By the back door, he puts down the Medexpress carrier and the tote bag. From the tote, he withdraws a LockAid lock-release gun that will automatically pick any deadbolt.
This device isn’t entirely silent. He will need to pull the trigger a few times to cast all the pins to the shear line. In a quiet house, the clicking noise might draw attention.
He can hear no music, no television.
When he hesitates, the storm abruptly resumes, rain hammering on the patio roof.
Gottfrey smiles.
There is no lightning or thunder at the moment, but the rataplan of rain will mask what noise the lock-release gun makes.
He uses a penlight, on and quickly off, to locate the keyway in the deadbolt. He inserts the thin pick of the gun. He needs to pull the trigger five times to disengage the lock.
He puts away the LockAid. From the tote bag he removes a Taser pistol and a spray bottle of chloroform.
Leaving the tote and the cooler of ampules on the patio, he enters the kitchen and eases the door shut behind him.
His long-building frustration is about to be relieved. To get information about Jane and her boy, he needs only to inject one of her in-laws, which will be Ancel. If Clare is still the looker that Lonnie John Bricker says she is, he will use her and then beat her to death with his collapsible baton.
His eyes are sufficiently dark adapted that he has no fear of setting a foot wrong and making noise.
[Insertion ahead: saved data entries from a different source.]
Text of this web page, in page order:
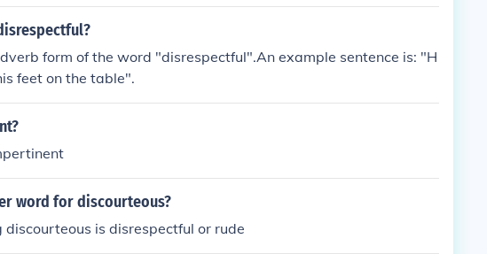
form of the word "disrespectful".An example sentence is: "H
feet on the table".
word for discourteous?
is disrespectful or rude
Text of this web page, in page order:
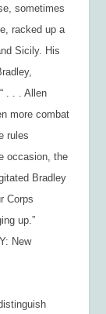
sometimes
racked up a
Sicily. His
. . . Allen
more combat
rules
occasion, the
Bradley
Corps
up.”
New
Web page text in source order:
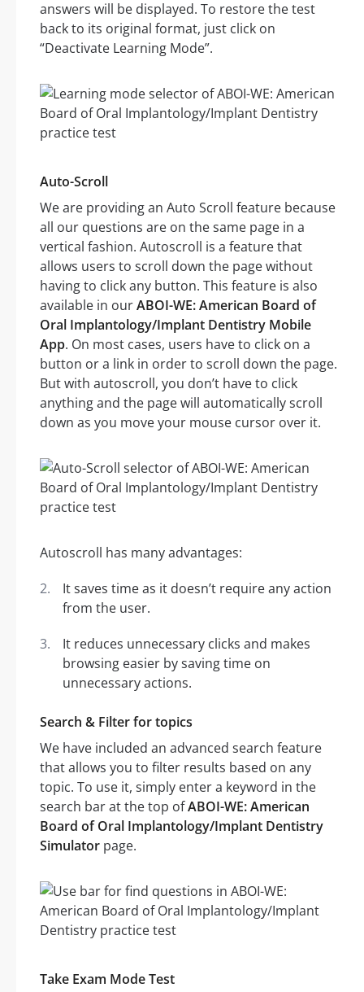
answers will be displayed. To restore the test
back to its original format, just click on
“Deactivate Learning Mode”.
Auto-Scroll
We are providing an Auto Scroll feature because
all our questions are on the same page in a
vertical fashion. Autoscroll is a feature that
allows users to scroll down the page without
having to click any button. This feature is also
available in ourABOI-WE: American Board of
Oral Implantology/Implant Dentistry Mobile
App. On most cases, users have to click on a
button or a link in order to scroll down the page.
But with autoscroll, you don’t have to click
anything and the page will automatically scroll
down as you move your mouse cursor over it.
Autoscroll has many advantages:
It saves time as it doesn’t require any action
from the user.
It reduces unnecessary clicks and makes
browsing easier by saving time on
unnecessary actions.
Search & Filter for topics
We have included an advanced search feature
that allows you to filter results based on any
topic. To use it, simply enter a keyword in the
search bar at the top ofABOI-WE: American
Board of Oral Implantology/Implant Dentistry
Simulator page.
Take Exam Mode Test

Besides, he is the lead of this drama, every line of every scene crafted to serve him.
On the farther side of the kitchen, a door to a hallway stands half open. Soft light beyond.
He circles the kitchen island. The susurration of the rain in the night. The hum of the refrigerator. Two glowing digital readouts mark the time on the stacked ovens.
He is two steps short of the half-open hallway door when the cold muzzle of a gun is pressed to the back of his head.